North Carolina students challenge the notion of free speech zones on college campuses

by Mike Adams, the Health Ranger, NaturalNews Editor

Allison Jaynes and Robert Sinnott, two students at the University of North Carolina at Greensboro, have been charged with campus violations after staging a protest outside of free speech zones on campus, and the Foundation for Individual Rights in Education has entered the debate on the students' behalf.

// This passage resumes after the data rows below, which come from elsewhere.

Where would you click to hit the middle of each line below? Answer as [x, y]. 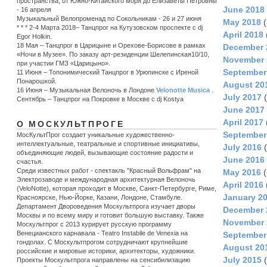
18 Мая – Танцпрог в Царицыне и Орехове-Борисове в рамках [111, 45]
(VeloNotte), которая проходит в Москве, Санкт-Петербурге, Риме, [117, 189]
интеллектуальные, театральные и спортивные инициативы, [108, 144]
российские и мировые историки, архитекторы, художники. [106, 251]
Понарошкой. [37, 81]
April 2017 [243, 122]
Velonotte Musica [183, 90]
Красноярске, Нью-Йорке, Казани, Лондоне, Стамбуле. [100, 198]
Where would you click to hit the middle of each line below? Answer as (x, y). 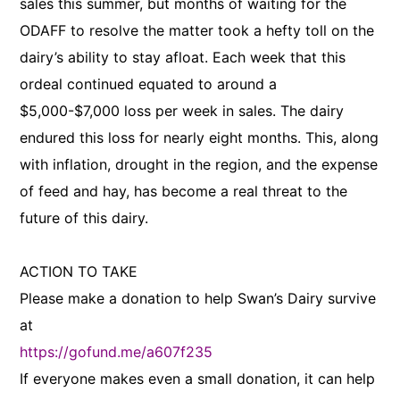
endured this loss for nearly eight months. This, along (200, 137)
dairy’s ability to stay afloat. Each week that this (183, 57)
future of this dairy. (84, 218)
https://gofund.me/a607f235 (117, 352)
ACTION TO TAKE (79, 271)
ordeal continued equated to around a (149, 84)
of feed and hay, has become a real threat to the (184, 191)
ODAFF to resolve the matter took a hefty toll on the (197, 30)
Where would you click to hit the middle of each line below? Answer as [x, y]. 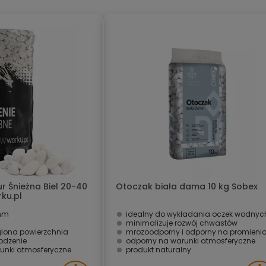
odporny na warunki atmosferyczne [191, 241]
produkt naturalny [159, 250]
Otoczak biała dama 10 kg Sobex [187, 186]
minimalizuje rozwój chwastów [182, 223]
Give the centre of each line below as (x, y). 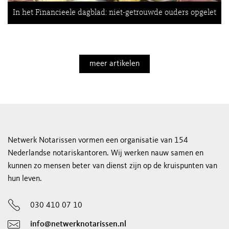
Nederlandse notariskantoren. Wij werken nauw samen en (106, 153)
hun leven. (25, 179)
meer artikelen (114, 64)
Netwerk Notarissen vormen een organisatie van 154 (98, 141)
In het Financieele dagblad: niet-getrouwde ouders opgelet (114, 13)
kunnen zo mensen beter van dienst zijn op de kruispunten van (112, 166)
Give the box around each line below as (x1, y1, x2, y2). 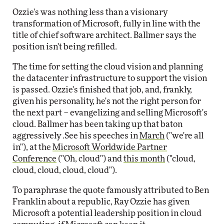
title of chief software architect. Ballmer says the (12, 31, 196, 39)
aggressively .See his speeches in (12, 131, 139, 140)
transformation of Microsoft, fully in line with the (12, 19, 200, 28)
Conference (12, 154, 56, 163)
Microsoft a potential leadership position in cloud (12, 209, 201, 217)
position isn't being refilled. (12, 42, 117, 51)
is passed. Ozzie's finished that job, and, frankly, (12, 85, 192, 94)
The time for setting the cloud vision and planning (12, 62, 203, 71)
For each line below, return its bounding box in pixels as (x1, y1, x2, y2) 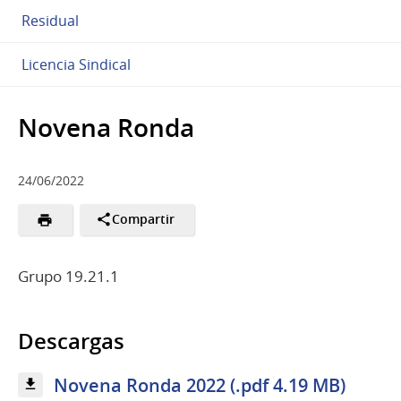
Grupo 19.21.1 (18, 265, 119, 286)
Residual (21, 10, 79, 30)
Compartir (112, 211, 175, 228)
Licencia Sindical (21, 54, 131, 74)
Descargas (18, 326, 124, 355)
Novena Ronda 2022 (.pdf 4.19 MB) (54, 372, 346, 397)
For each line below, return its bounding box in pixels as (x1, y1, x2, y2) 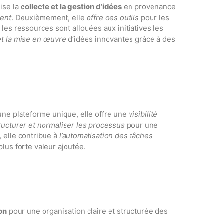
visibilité (129, 109, 157, 119)
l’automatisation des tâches (59, 131, 153, 140)
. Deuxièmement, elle (11, 13, 87, 22)
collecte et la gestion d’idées (21, 2, 122, 11)
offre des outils (87, 13, 139, 22)
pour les (139, 13, 169, 22)
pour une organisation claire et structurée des (7, 206, 168, 216)
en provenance (122, 2, 175, 11)
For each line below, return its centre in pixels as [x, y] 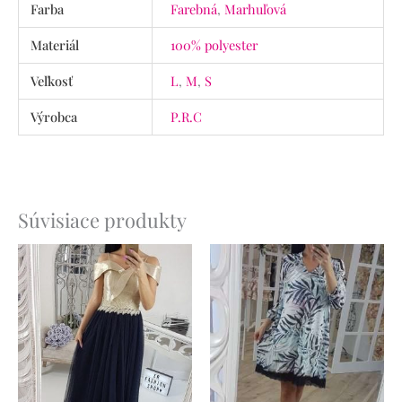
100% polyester [214, 44]
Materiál [55, 44]
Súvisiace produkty [102, 219]
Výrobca [54, 116]
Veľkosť [52, 80]
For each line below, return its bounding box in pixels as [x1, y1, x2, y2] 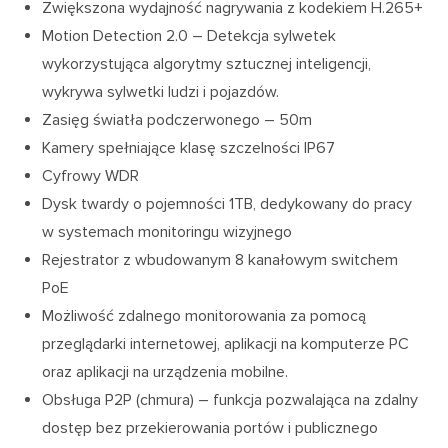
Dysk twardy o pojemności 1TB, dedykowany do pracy [42, 194, 413, 215]
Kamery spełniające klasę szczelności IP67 [42, 138, 336, 159]
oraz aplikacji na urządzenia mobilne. [42, 362, 289, 383]
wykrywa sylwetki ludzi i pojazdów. [42, 82, 280, 103]
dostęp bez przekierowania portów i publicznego [42, 418, 379, 439]
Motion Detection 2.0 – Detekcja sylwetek [42, 26, 337, 47]
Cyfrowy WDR [42, 166, 140, 187]
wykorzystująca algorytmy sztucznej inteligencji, [42, 54, 372, 75]
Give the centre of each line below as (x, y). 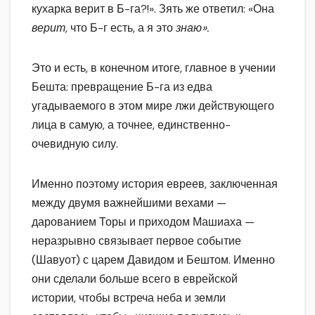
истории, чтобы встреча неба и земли (129, 297)
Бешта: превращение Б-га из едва (122, 86)
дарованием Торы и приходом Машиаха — (143, 221)
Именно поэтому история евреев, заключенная (155, 184)
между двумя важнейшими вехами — (129, 202)
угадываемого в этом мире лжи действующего (153, 105)
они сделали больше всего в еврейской (135, 278)
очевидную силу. (75, 143)
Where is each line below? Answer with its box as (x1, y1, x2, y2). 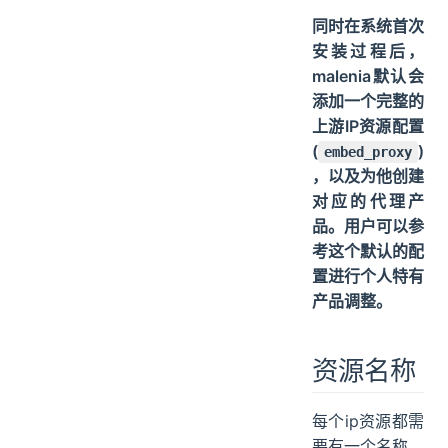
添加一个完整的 (312, 91, 424, 112)
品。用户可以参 (312, 216, 424, 237)
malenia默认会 (312, 66, 424, 87)
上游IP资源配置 (312, 116, 424, 137)
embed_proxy (324, 144, 412, 161)
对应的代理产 (312, 191, 424, 212)
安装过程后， (312, 41, 424, 62)
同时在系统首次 (312, 16, 424, 37)
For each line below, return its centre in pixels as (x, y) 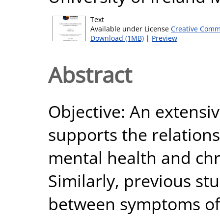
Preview (165, 38)
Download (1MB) (117, 38)
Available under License (131, 29)
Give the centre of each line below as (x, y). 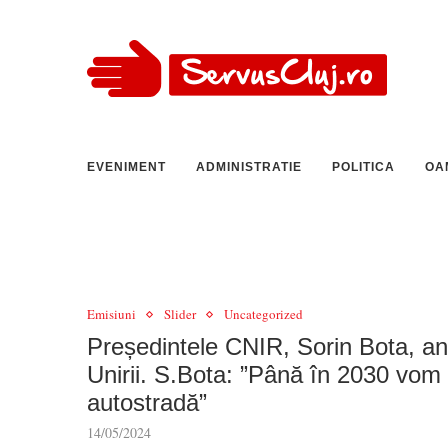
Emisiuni (111, 314)
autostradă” (147, 402)
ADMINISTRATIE (249, 167)
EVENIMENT (126, 167)
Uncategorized (263, 314)
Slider (180, 314)
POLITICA (363, 167)
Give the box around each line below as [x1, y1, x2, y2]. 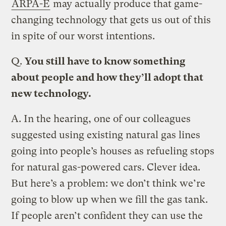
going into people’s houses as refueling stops [11, 145, 215, 157]
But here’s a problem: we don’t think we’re [11, 177, 206, 189]
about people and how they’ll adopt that [11, 71, 204, 83]
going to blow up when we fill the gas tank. [11, 193, 208, 205]
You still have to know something [25, 55, 186, 67]
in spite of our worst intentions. [11, 30, 155, 42]
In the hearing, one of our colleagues [24, 112, 191, 125]
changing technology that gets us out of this [11, 14, 211, 26]
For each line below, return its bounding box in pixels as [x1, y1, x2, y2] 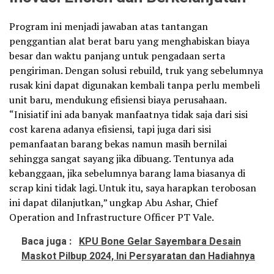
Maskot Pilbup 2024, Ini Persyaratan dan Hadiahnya [21, 249, 255, 264]
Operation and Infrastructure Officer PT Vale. [9, 210, 214, 224]
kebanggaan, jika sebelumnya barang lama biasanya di [9, 166, 245, 180]
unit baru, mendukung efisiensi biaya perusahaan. [9, 93, 227, 106]
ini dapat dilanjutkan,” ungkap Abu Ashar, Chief [9, 196, 218, 209]
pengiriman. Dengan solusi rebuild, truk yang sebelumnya [9, 64, 263, 77]
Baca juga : [21, 234, 74, 249]
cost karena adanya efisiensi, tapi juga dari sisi [9, 122, 211, 136]
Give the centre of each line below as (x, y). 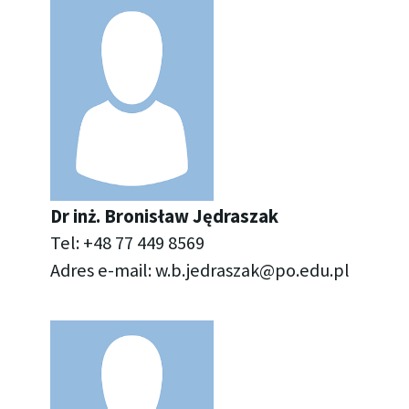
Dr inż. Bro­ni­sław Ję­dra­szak (164, 216)
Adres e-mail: (102, 270)
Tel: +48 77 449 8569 (127, 242)
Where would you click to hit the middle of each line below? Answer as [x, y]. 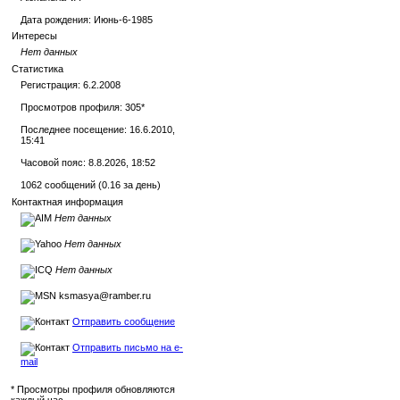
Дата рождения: [57, 20]
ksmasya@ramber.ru [105, 296]
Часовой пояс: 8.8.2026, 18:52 [88, 162]
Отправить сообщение [124, 321]
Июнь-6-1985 [123, 20]
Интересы [34, 36]
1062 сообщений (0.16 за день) [91, 185]
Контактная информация [67, 202]
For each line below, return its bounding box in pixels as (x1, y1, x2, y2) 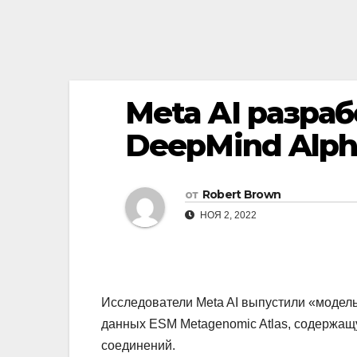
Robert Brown (202, 187, 281, 202)
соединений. (101, 339, 175, 353)
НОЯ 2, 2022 (198, 210, 257, 222)
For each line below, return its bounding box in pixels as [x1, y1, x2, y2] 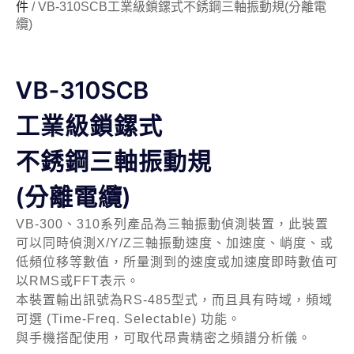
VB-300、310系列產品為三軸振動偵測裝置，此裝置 [16, 217, 329, 231]
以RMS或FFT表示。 [16, 274, 140, 288]
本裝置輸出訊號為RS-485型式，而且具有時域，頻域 [16, 293, 333, 307]
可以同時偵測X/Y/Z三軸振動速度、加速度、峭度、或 [16, 236, 333, 250]
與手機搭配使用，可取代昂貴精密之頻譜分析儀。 [16, 331, 311, 345]
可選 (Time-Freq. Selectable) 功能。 [16, 312, 241, 326]
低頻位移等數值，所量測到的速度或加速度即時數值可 [16, 255, 338, 269]
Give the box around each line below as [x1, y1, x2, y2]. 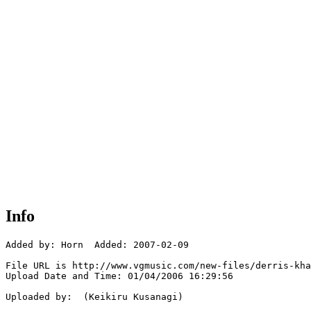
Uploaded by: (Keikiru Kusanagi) [6, 292, 183, 303]
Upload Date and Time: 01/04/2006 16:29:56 [6, 271, 233, 282]
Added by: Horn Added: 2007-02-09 [6, 239, 189, 251]
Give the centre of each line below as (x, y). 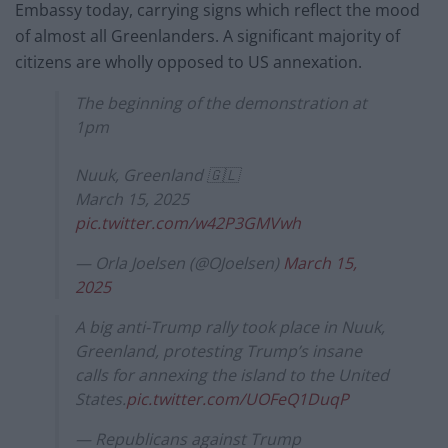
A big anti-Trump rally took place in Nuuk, (230, 326)
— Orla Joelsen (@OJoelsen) (179, 262)
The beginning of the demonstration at (221, 102)
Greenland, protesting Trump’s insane (218, 350)
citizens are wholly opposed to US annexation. (188, 61)
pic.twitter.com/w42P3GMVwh (188, 222)
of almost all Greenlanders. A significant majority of (207, 35)
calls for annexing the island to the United (232, 374)
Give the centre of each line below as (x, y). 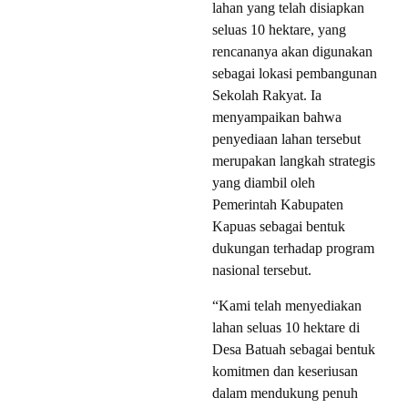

Two University of North Carolina at Greensboro students face disciplinary hearings for staging a protest about the campus "free-speech zones" outside the free-speech zones. The students, Allison Jaynes and Robert Sinnott, helped organize the rally of about 40 people Nov. 16 on a lawn in front of the campus library, according to the Philadelphia-based Foundation for Individual Rights in Education, which has intervened on the students' behalf. When a school official told Jaynes to move to a free-speech zone, she refused and was later charged, along with Sinnott, with a campus violation. "Our concern (about free-speech zones) is that it's another way for them to be able to filter speech on campus," Jaynes said on Dec. 16. If students want to hold an assembly in any other part of the campus, they must make an advance request and a school official will review it, university attorney Lucien Capone said. Capone would not speak directly about Jayne's or Sinnott's cases but in a letter to the Foundation for Individual Rights in Education said the campus valued "freedom of speech as one of the fundamental rights guaranteed by our Constitution and as the best means for arriving at truth and mutual understanding." "By the same token, we believe that reasonable time, place and manner regulations are essential to preserving that right lest there be free speech for no one," Capone wrote. Capone said Dec. 16 that Chancellor Patricia A. Sullivan last month had called for the creation of a committee of staff, faculty and students to look at the campus' outdoor-assembly policy. If the school has not changed its policy, Jaynes said, she plans another protest next semester. "We've gotten a great response from the community because of this and I think it's very important that everyone is aware of this," Jaynes said.